We do suggest people to do their own due diligence and to understand the project or token. For myself as a strong Bitcoin believer, from my own experience, I always believe in Bitcoin.

Doug Witt:

You can never go wrong with Bitcoin. Without taking into consideration, I definitely am a big fan of any infrastructure projects and any projects that we have a strong team. You really gotta do diligence with checking out their tokenomics and you can kind of really tell the goals are. Are they really heavily VC funded? What does release schedule? How much of the token supplied as a team have? In that regard, but essentially infrastructure projects that really kind of power web 3, I think are always solid.

For the second question, maybe taking a little different directions. For retails, just to really focus on the knowledge base and use the opportunities that the bear market gives you to get up to speed more

Jademont:

Usually I don’t give financial advice. For here personally, I have highly back of Metis and NAOS. I would like to recommend them. If the audiences have no else to buy, so you can investigate these 2 coins. You decide whether to buy the dip or not.

Kevin Tseng:

This is not a question for me but I’ll say that WaterDrip is one of the earliest investors and has been a long term holder.

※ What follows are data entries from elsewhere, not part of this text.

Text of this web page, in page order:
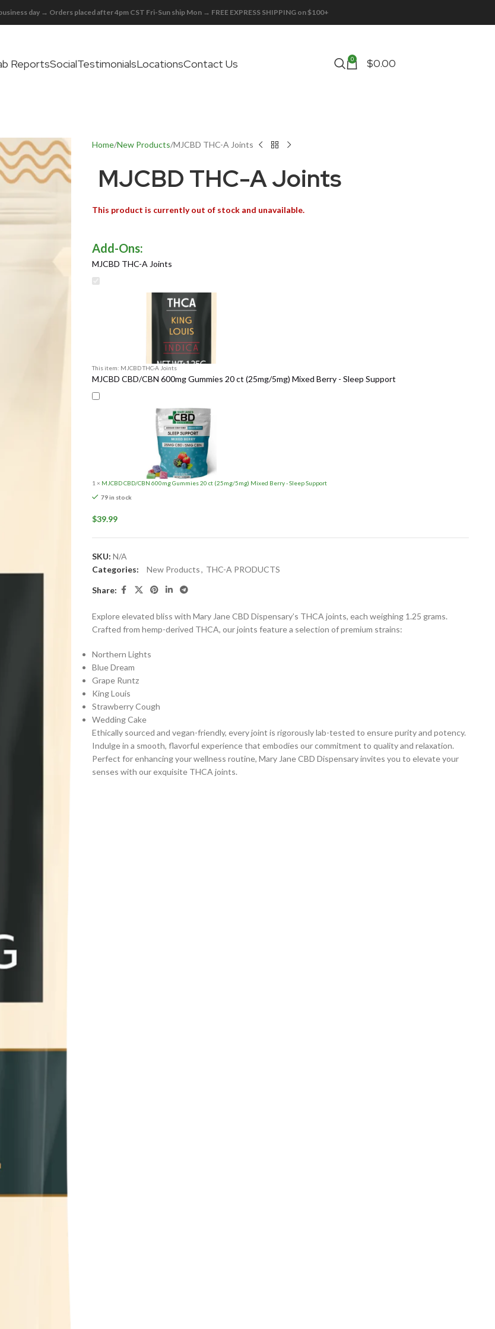
day → Orders placed after 4pm CST Fri-Sun ship Mon → FREE EXPRESS SHIPPING on $100+
ReportsSocialTestimonialsLocationsContact Us 0 $0.00
Home New Products MJCBD THC-A Joints
MJCBD THC-A Joints
Explore elevated bliss with Mary Jane CBD Dispensary’s THCA joints, each weighing 1.25 grams.
Crafted from hemp-derived THCA, our joints feature a selection of premium strains:
Northern Lights
Blue Dream
Grape Runtz
King Louis
Strawberry Cough
Wedding Cake
Ethically sourced and vegan-friendly, every joint is rigorously lab-tested to ensure purity and potency.
Indulge in a smooth, flavorful experience that embodies our commitment to quality and relaxation.
Perfect for enhancing your wellness routine, Mary Jane CBD Dispensary invites you to elevate your
senses with our exquisite THCA joints.
MJCBD THC-A Joints
This item: MJCBD THC-A Joints
MJCBD CBD/CBN 600mg Gummies 20 ct (25mg/5mg) Mixed Berry - Sleep Support
1 × MJCBD CBD/CBN 600mg Gummies 20 ct (25mg/5mg) Mixed Berry - Sleep Support
79 in stock
$39.99
This product is currently out of stock and unavailable.
SKU: N/A
Categories:
New Products, THC-A PRODUCTS
Share:

I would suggest to look at what the industry leaders are betting on, and then take a second look at the direction that you’re taking and any other protocols that are developing in the same space.

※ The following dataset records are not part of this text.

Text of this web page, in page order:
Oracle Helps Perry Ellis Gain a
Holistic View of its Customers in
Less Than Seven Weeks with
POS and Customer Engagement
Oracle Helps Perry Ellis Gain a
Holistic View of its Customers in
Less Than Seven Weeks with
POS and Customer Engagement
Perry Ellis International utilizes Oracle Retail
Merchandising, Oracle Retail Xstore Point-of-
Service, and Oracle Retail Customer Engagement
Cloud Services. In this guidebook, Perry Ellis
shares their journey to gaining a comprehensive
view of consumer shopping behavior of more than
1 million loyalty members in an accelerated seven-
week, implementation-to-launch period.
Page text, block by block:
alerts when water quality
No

If I take a step back from the web3 and look at how web2 unicorns evolved, it really provides a clear game plan and strategic direction for all of us.

Nelli Orlova:

First of all for retail investors. I would recommend understanding what kind of investors. Because the word investor especially in Web 3 World is very unclear. Are you an investor for a long term willing to find and identify some opportunities and make diversified portfolio and wait for half a year or one year? I’m not a trader and I can’t advise on any kind of speculative short-term things. I’m speaking about primary markets. Since I’m true believer in infrastructure, try to find an interesting structure solutions that are solving existing problems on the market, analyzed them and join them early and there could be good opportunities. In the primary market, joining it and getting their tokens as early as possible. For the secondary market, I think we are not yet on the bottom and many protocols would be down even more. There could also be good opportunities, because for the next bull run, infrastructure definitely will rise again. So yeah, if we don’t cross the legal borders, that’s all what I can say.